A stay will not prejudice the defendants.   Rather, a stay will maintain the status quo while the coverage issues are litigated.   Any hardship to the defendants is minimal and is more than outweighed by the irreparable harm Allstate will otherwise suffer if a stay is not granted.   These considerations provide the legal basis for Allstate's right to injunctive relief.   See Crowe v. De Gioia, 90 N.J. 126, 447 A.2d 173 (1982).

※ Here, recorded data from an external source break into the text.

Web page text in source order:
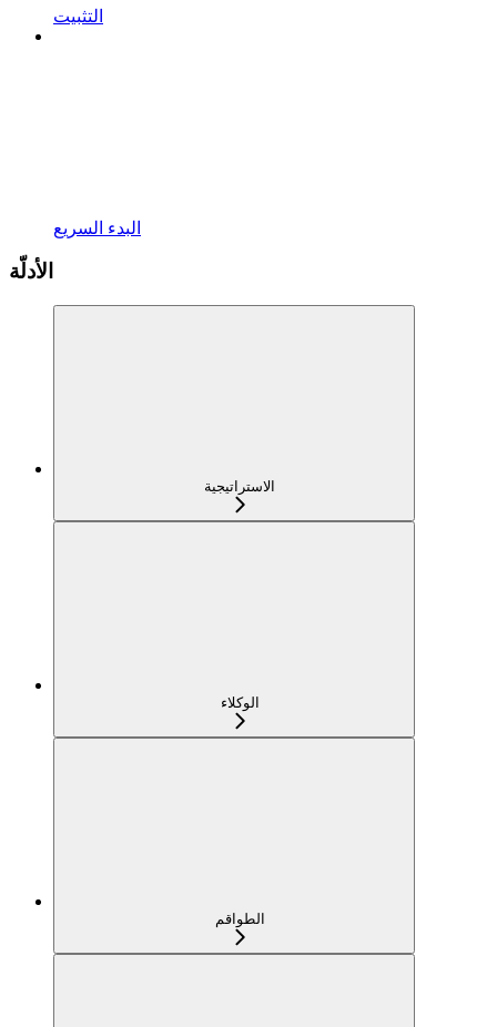
التثبيت
البدء السريع
الأدلّة
الاستراتيجية
الوكلاء
الطواقم
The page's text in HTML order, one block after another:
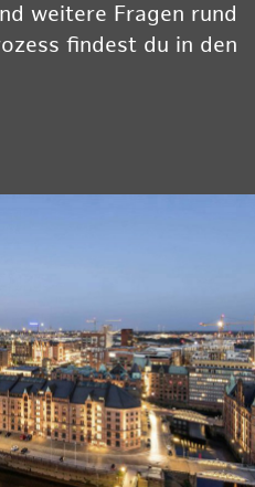
weitere Fragen rund
findest du in den
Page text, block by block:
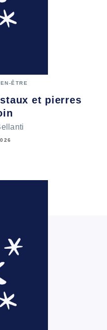
ÊTRE
et pierres
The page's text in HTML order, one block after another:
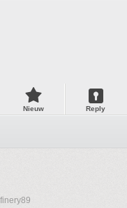
Nieuw Reply
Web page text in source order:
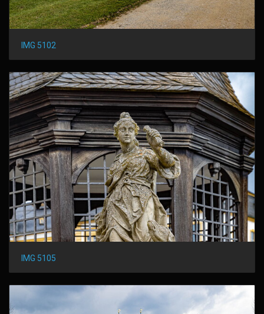
IMG 5102
IMG 5105
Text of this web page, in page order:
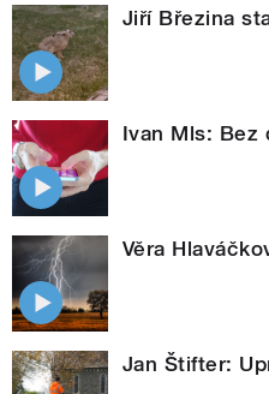
Jiří Březina
Ivan Mls: Bez
Věra
Jan Štifter:
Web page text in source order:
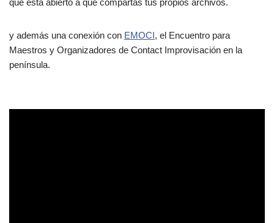
que está abierto a que compartas tus propios archivos.
y además una conexión con EMOCI, el Encuentro para
Maestros y Organizadores de Contact Improvisación en la
península.
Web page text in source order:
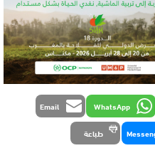
WhatsApp
Email
طباعة
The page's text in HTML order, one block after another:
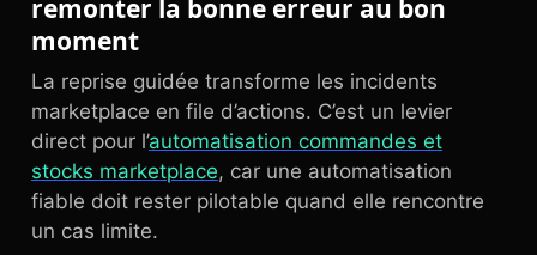
remonter la bonne erreur au bon
moment
La reprise guidée transforme les incidents
marketplace en file d’actions. C’est un levier
direct pour l’automatisation commandes et
stocks marketplace, car une automatisation
fiable doit rester pilotable quand elle rencontre
un cas limite.
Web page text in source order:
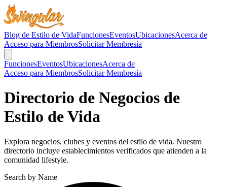
Blog de Estilo de VidaFuncionesEventosUbicacionesAcerca de
Acceso para MiembrosSolicitar Membresía
FuncionesEventosUbicacionesAcerca de
Acceso para MiembrosSolicitar Membresía
Directorio de Negocios de
Estilo de Vida
Explora negocios, clubes y eventos del estilo de vida. Nuestro
directorio incluye establecimientos verificados que atienden a la
comunidad lifestyle.
Search by Name
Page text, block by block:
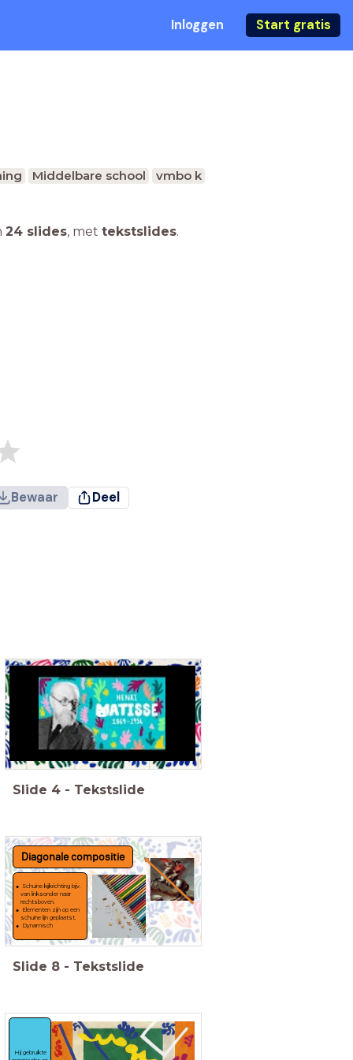
Inloggen Start gratis
Middelbare school
vmbo k
24 slides, met tekstslides.
Bewaar Deel
Slide 4 - Tekstslide
Diagonale compositie
Schuine kijkrichting bijv.
van linksonder naar
rechtsboven.
Elementen zijn op een
schuine lijn geplaatst.
Dynamisch
Slide 8 - Tekstslide
Hij gebruikte
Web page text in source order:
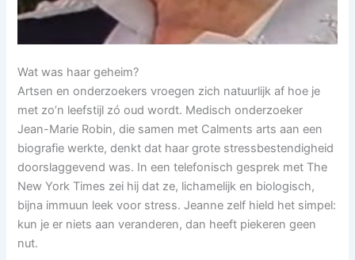
Wat was haar geheim?
Artsen en onderzoekers vroegen zich natuurlijk af hoe je
met zo’n leefstijl zó oud wordt. Medisch onderzoeker
Jean-Marie Robin, die samen met Calments arts aan een
biografie werkte, denkt dat haar grote stressbestendigheid
doorslaggevend was. In een telefonisch gesprek met The
New York Times zei hij dat ze, lichamelijk en biologisch,
bijna immuun leek voor stress. Jeanne zelf hield het simpel:
kun je er niets aan veranderen, dan heeft piekeren geen
nut.
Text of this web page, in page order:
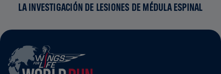
LA INVESTIGACIÓN DE LESIONES DE MÉDULA ESPINAL
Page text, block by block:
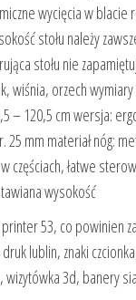
wycięcia w blacie
stołu należy
stołu nie
wiśnia, orzech wymiary
– 120,5 cm wersja:
25 mm materiał nóg:
częściach, łatwe
wysokość
53, co powinien
lublin, znaki
wizytówka 3d, banery
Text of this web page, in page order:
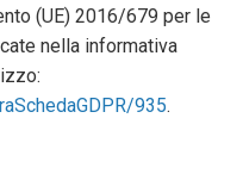
(UE) 2016/679 per le
nella informativa
935.
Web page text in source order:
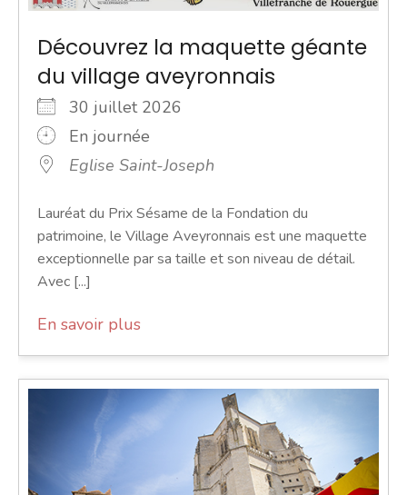
Découvrez la maquette géante
du village aveyronnais
30 juillet 2026
En journée
Eglise Saint-Joseph
Lauréat du Prix Sésame de la Fondation du
patrimoine, le Village Aveyronnais est une maquette
exceptionnelle par sa taille et son niveau de détail.
Avec [...]
En savoir plus
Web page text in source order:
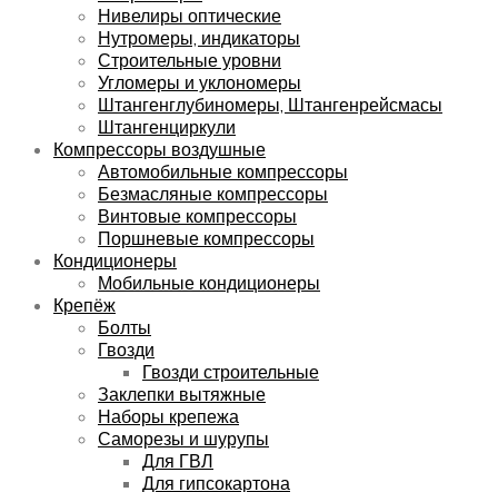
Нивелиры оптические
Нутромеры, индикаторы
Строительные уровни
Угломеры и уклономеры
Штангенглубиномеры, Штангенрейсмасы
Штангенциркули
Компрессоры воздушные
Автомобильные компрессоры
Безмасляные компрессоры
Винтовые компрессоры
Поршневые компрессоры
Кондиционеры
Мобильные кондиционеры
Крепёж
Болты
Гвозди
Гвозди строительные
Заклепки вытяжные
Наборы крепежа
Саморезы и шурупы
Для ГВЛ
Для гипсокартона
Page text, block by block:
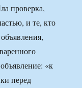
проверка,
и те, кто
«к
перед
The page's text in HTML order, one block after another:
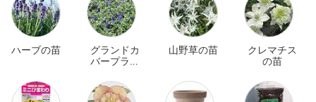
ハーブの苗
グランドカ
バープラン
山野草の苗
クレマチス
の苗
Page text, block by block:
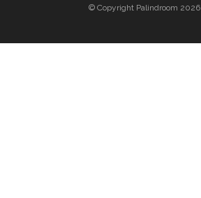
© Copyright Palindroom 2026
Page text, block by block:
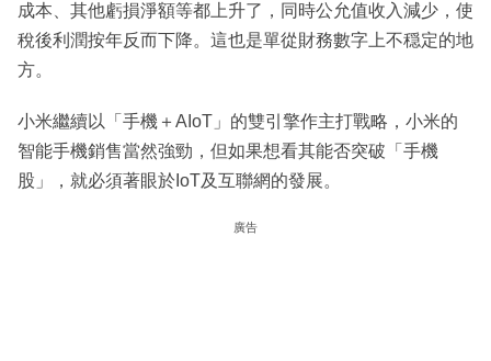
成本、其他虧損淨額等都上升了，同時公允值收入減少，使
稅後利潤按年反而下降。這也是單從財務數字上不穏定的地
方。
小米繼續以「手機＋AIoT」的雙引擎作主打戰略，小米的
智能手機銷售當然強勁，但如果想看其能否突破「手機
股」，就必須著眼於IoT及互聯網的發展。
廣告
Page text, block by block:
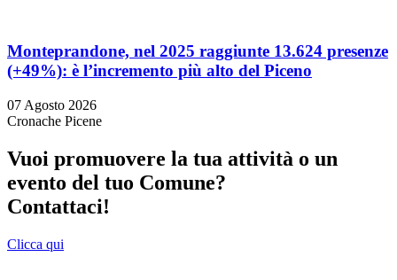
Monteprandone, nel 2025 raggiunte 13.624 presenze
(+49%): è l’incremento più alto del Piceno
07 Agosto 2026
Cronache Picene
Vuoi promuovere la tua attività o un
evento del tuo Comune?
Contattaci!
Clicca qui
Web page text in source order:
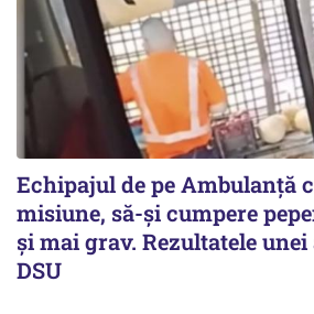
Echipajul de pe Ambulanță
misiune, să-și cumpere
și mai grav. Rezultatele
DSU
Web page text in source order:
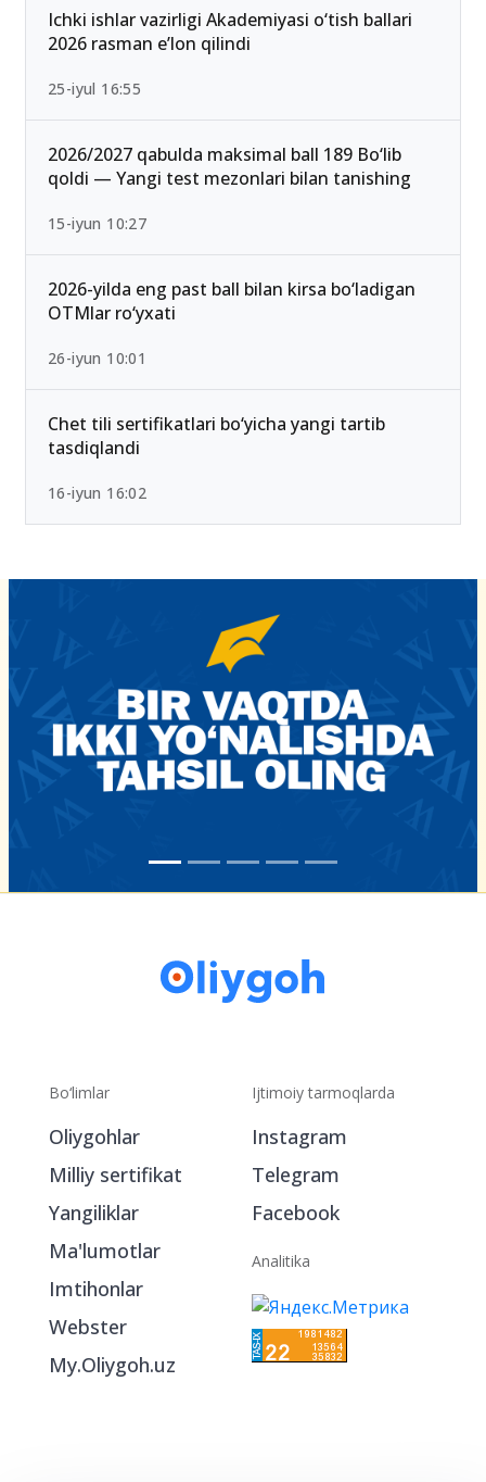
Ichki ishlar vazirligi Akademiyasi o‘tish ballari
2026 rasman e’lon qilindi
25-iyul 16:55
2026/2027 qabulda maksimal ball 189 Bo‘lib
qoldi — Yangi test mezonlari bilan tanishing
15-iyun 10:27
2026-yilda eng past ball bilan kirsa bo‘ladigan
OTMlar ro‘yxati
26-iyun 10:01
Chet tili sertifikatlari bo‘yicha yangi tartib
tasdiqlandi
16-iyun 16:02
Bo‘limlar
Oliygohlar
Milliy sertifikat
Yangiliklar
Ma'lumotlar
Imtihonlar
Webster
My.Oliygoh.uz
Ijtimoiy tarmoqlarda
Instagram
Telegram
Facebook
Analitika
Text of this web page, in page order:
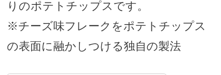
りのポテトチップスです。
※チーズ味フレークをポテトチップス
の表面に融かしつける独自の製法
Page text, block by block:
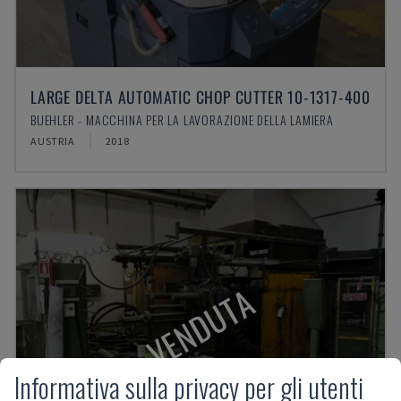
LARGE DELTA AUTOMATIC CHOP CUTTER 10-1317-400
BUEHLER - MACCHINA PER LA LAVORAZIONE DELLA LAMIERA
AUSTRIA 2018
VENDUTA
Informativa sulla privacy per gli utenti
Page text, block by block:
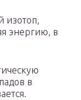
изотоп,
энергию, в
в
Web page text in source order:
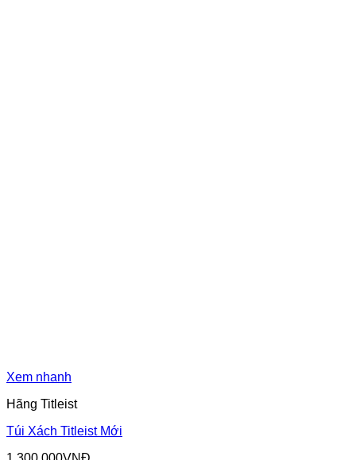
Xem nhanh
Hãng Titleist
Túi Xách Titleist Mới
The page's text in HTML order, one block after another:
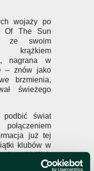
wojaży po
Of The Sun
ze swoim
nagrana w
– znów jako
brzmienia,
świeżego
podbić świat
już tej
klubów w
Klub
15 lat kariery
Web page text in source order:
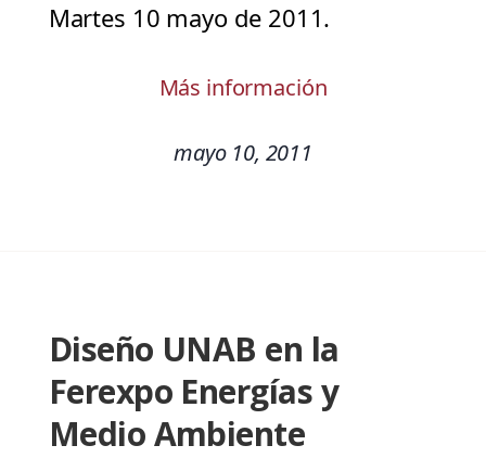
Martes 10 mayo de 2011.
Más información
mayo 10, 2011
Diseño UNAB en la
Ferexpo Energías y
Medio Ambiente
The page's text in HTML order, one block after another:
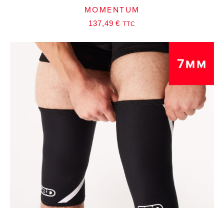
MOMENTUM
137,49€ TTC
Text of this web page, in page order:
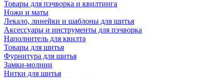
Товары для пэчворка и квилтинга
Ножи и маты
Лекало, линейки и шаблоны для шитья
Аксессуары и инструменты для пэчворка
Наполнитель для квилта
Товары для шитья
Фурнитура для шитья
Замки-молнии
Нитки для шитья
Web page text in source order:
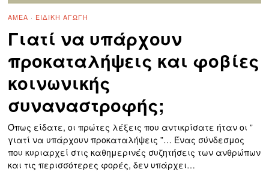
ΑΜΕΑ · ΕΙΔΙΚΉ ΑΓΩΓΉ
Γιατί να υπάρχουν
προκαταλήψεις και φοβίες
κοινωνικής
συναναστροφής;
Όπως είδατε, οι πρώτες λέξεις που αντικρίσατε ήταν οι ”
γιατί να υπάρχουν προκαταλήψεις ”… Ένας σύνδεσμος
που κυριαρχεί στις καθημερινές συζητήσεις των ανθρώπων
και τις περισσότερες φορές, δεν υπάρχει…
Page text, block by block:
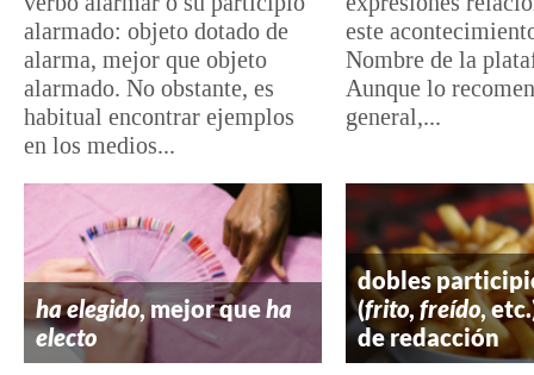
alarmado: objeto dotado de
alarma, mejor que objeto
alarmado. No obstante, es
habitual encontrar ejemplos
en los medios...
este
Nombre de la
Aunque lo
general,...
ha elegido, mejor queha
electo
dobles
(frito,freído,
de redacción
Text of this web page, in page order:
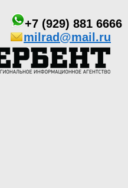
+7 (929) 881 6666
milrad@mail.ru
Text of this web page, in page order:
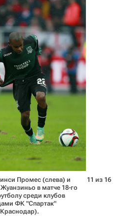
Промес (слева) и
в матче 18-го
среди клубов
ФК "Спартак"
11 из 16
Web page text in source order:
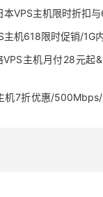
本VPS主机限时折扣
主机618限时促销/1G
主机月付28元起
机7折优惠/
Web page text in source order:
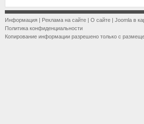
Информация | Реклама на сайте | О сайте | Joomla в
Политика конфиденциальности
Копирование информации разрешено только с
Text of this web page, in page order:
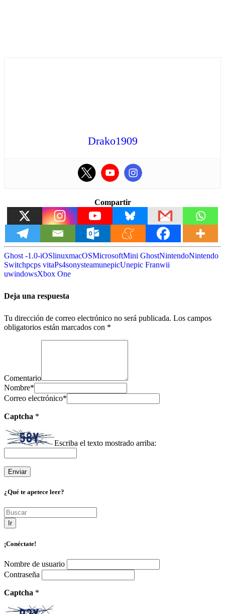
Drako1909
Compartir
Ghost -1.0-iOSlinuxmacOSMicrosoftMini GhostNintendoNintendo
Switchpcps vitaPs4sonysteamunepicUnepic Franwii
uwindowsXbox One
Deja una respuesta
Tu dirección de correo electrónico no será publicada. Los campos
obligatorios están marcados con *
Comentario
Nombre*
Correo electrónico*
Captcha *
Escriba el texto mostrado arriba:
¿Qué te apetece leer?
Ir
¡Conéctate!
Nombre de usuario
Contraseña
Captcha *
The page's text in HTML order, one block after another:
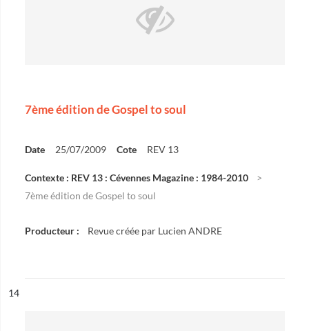
7ème édition de Gospel to soul
Date 25/07/2009 Cote REV 13
Contexte : REV 13 : Cévennes Magazine : 1984-2010
7ème édition de Gospel to soul
Producteur : Revue créée par Lucien ANDRE
n°
14
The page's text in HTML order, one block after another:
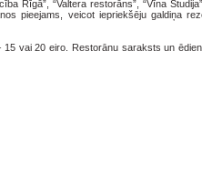
Rīgā”, “Valtera restorāns”, “Vīna
pieejams, veicot iepriekšēju galdiņa
vai 20 eiro. Restorānu saraksts un
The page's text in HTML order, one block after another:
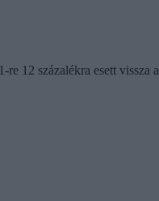
12 százalékra esett
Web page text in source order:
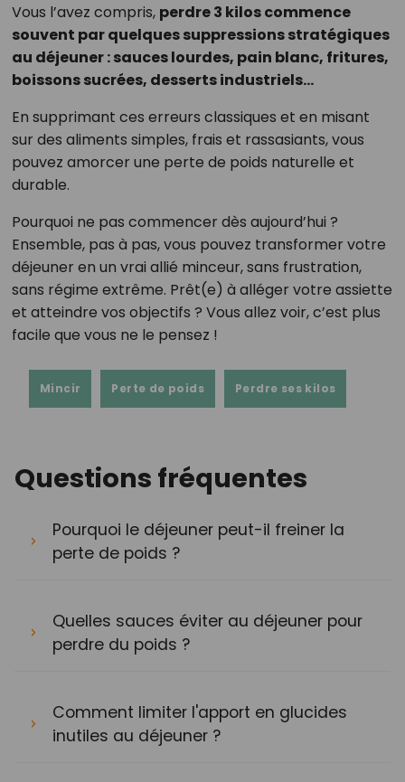
Vous l’avez compris, perdre 3 kilos commence
souvent par quelques suppressions stratégiques
au déjeuner : sauces lourdes, pain blanc, fritures,
boissons sucrées, desserts industriels…
En supprimant ces erreurs classiques et en misant
sur des aliments simples, frais et rassasiants, vous
pouvez amorcer une perte de poids naturelle et
durable.
Pourquoi ne pas commencer dès aujourd’hui ?
Ensemble, pas à pas, vous pouvez transformer votre
déjeuner en un vrai allié minceur, sans frustration,
sans régime extrême. Prêt(e) à alléger votre assiette
et atteindre vos objectifs ? Vous allez voir, c’est plus
facile que vous ne le pensez !
Mincir Perte de poids Perdre ses kilos
Questions fréquentes
Pourquoi le déjeuner peut-il freiner la
perte de poids ?
Quelles sauces éviter au déjeuner pour
perdre du poids ?
Comment limiter l'apport en glucides
inutiles au déjeuner ?
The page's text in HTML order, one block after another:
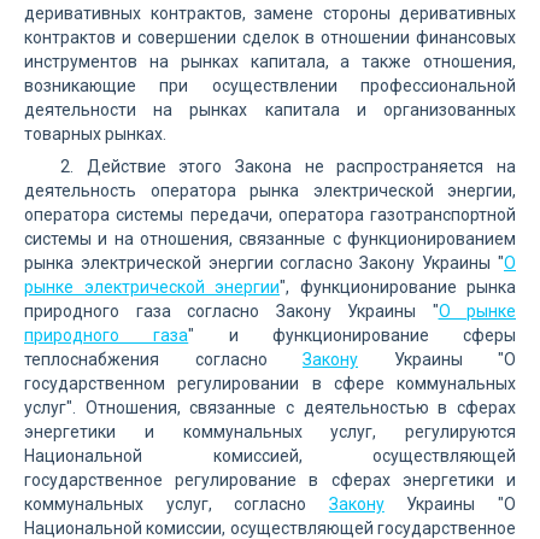
деривативных контрактов, замене стороны деривативных
контрактов и совершении сделок в отношении финансовых
инструментов на рынках капитала, а также отношения,
возникающие при осуществлении профессиональной
деятельности на рынках капитала и организованных
товарных рынках.
2. Действие этого Закона не распространяется на
деятельность оператора рынка электрической энергии,
оператора системы передачи, оператора газотранспортной
системы и на отношения, связанные с функционированием
рынка электрической энергии согласно Закону Украины "О
рынке электрической энергии", функционирование рынка
природного газа согласно Закону Украины "О рынке
природного газа" и функционирование сферы
теплоснабжения согласно Закону Украины "О
государственном регулировании в сфере коммунальных
услуг". Отношения, связанные с деятельностью в сферах
энергетики и коммунальных услуг, регулируются
Национальной комиссией, осуществляющей
государственное регулирование в сферах энергетики и
коммунальных услуг, согласно ЗаконуУкраины "О
Национальной комиссии, осуществляющей государственное

Absent a stay, Allstate argues it will suffer irreparable harm.   Denial of a stay would also require Allstate to make individual applications in hundreds of actions for a stay of personal injury lawsuits.   Millions of dollars in fraudulent judgments may be obtained against it and its putative insureds.   It will be required to present extensive duplicative testimony from numerous expert and fact witnesses in each action to prove its case.   The inevitable outcome of this burden will be a backlog in both the arbitration  and Superior Court systems.   In addition, if Allstate is forced to present its case in piecemeal fashion, the true nature and extent of the fraudulent activity will be minimized and perhaps ignored;  such a result would work a grave injustice on Allstate, as well as every citizen of this State who pays an insurance premium for the legitimate purpose of obtaining coverage against real accidental injury.

II.

 The voiding of an insurance policy ab initio does not necessarily preclude innocent passengers from recovering PIP benefits.  Dillard v. Hertz Claim Management, 277 N.J.Super. 448, 650 A.2d 1 (App.Div.1994), aff'd o.b., 144 N.J. 326, 676 A.2d 1065 (1996);  Fisher v. New Jersey Auto. Full Ins., 224 N.J.Super. 552, 540 A.2d 1344 (App.Div.1988).   Allstate asserts that Fisher does not apply here because these defendants are not innocent claimants, as a result of the misrepresentations and their participation in a broader conspiracy to commit fraud against Allstate.   The first issue thus becomes whether the claims asserted by the defendants implicate a coverage question to be decided by the court, or whether they are questions to be determined by an arbitrator.   At issue, also, is whether a declaratory judgment action is the appropriate method for determining the issues presented here.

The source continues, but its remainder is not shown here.